Kültür Araştırmaları Dergisi
Yazarlar: ["Yakup AKYÜZ"]
Konular:-
DOI:10.46250/kulturder.1177851
Anahtar Kelimeler:Seğ sığama,Ocak kültü,Arılık,Nazar,İslam
Özet: Nazar, dinlerde ve farklı kültürlerde karşılaşılan ortak olgulardandır. “Seğ sığama” Göksu vadisi boyunca uzanan köylerde nazar değmesine karşı icra edilen bir sağaltma yöntemidir. Bu yönüyle seğ sığama bir tür terapidir. Göksu havzası boyunca birçok yerde bu sağaltma yöntemi seğ denilen şap maddesiyle uygulanmaktadır. Seğ sığama, içerisinde Eski Türk kültür ve İslam inancından olgular taşıyan senkretik bir yapıdadır. Bu bağlamda geleneksel halk İslam’ı anlayışını yansıtan özel uygulamalardan biridir. Yapısında ocak kültü, dua, el verme, arılık gibi birçok fenomenolojik olguları bulundurur.
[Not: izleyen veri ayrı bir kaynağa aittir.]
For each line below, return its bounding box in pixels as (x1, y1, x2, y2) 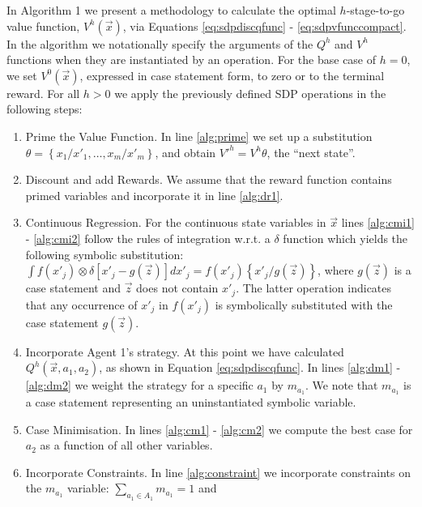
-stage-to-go (346, 2, 405, 18)
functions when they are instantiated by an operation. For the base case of (6, 51, 377, 68)
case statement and (25, 279, 121, 296)
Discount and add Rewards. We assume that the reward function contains (25, 171, 392, 188)
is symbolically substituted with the (215, 296, 393, 313)
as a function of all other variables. (40, 437, 213, 454)
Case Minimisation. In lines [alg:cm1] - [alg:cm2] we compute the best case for (25, 420, 413, 437)
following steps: (6, 100, 83, 117)
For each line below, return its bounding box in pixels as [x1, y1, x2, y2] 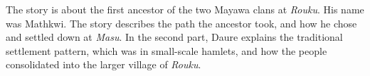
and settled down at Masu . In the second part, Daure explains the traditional [6, 30, 343, 44]
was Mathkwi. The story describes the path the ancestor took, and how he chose [6, 15, 357, 30]
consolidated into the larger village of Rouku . [6, 57, 201, 72]
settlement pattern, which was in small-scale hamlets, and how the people [6, 43, 327, 58]
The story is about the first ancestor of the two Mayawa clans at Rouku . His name [6, 2, 364, 16]
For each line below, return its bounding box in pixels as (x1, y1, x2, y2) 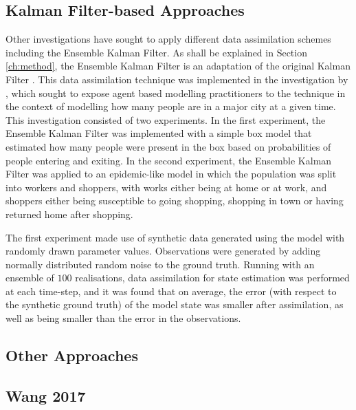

Seğ sığama kadınlar tarafından gerçekleştirilmektedir. Kadın, çocuk ve hayvanların nazara uğramaları durumunda yapılan bir ritüeldir. Seğ sığama, nazar değen kişi ya da hayvana icracının onu dualarla okuması, nefesiyle üflemesi ve sıvazlamasıyla tüm vücut üzerinde uygulanmaktadır. Ritüelde, nazarı değen kişiler, toplum nazarında sarı saçlı, seyrek dişli, mavi gözlü gibi olağan insan tipine aykırı kişiler olarak değerlendirilir. Ritüel bütüncül olarak, ocak, taş ve ağaç kültünü bir arada sunar. Bugün kentleşmeyle birlikte seğ sığama uygulaması unutulmaya yüz tutmuş görünmektedir. Seğ sığama uygulaması inancın birçok kültürel ve dinî yönünün yansımalarını içinde barındırmaktadır. Başlı başına kendisi de fenomenolojik bir olgu olarak dini kültürün süreğen hâle gelmesine katkı sağlamaktadır.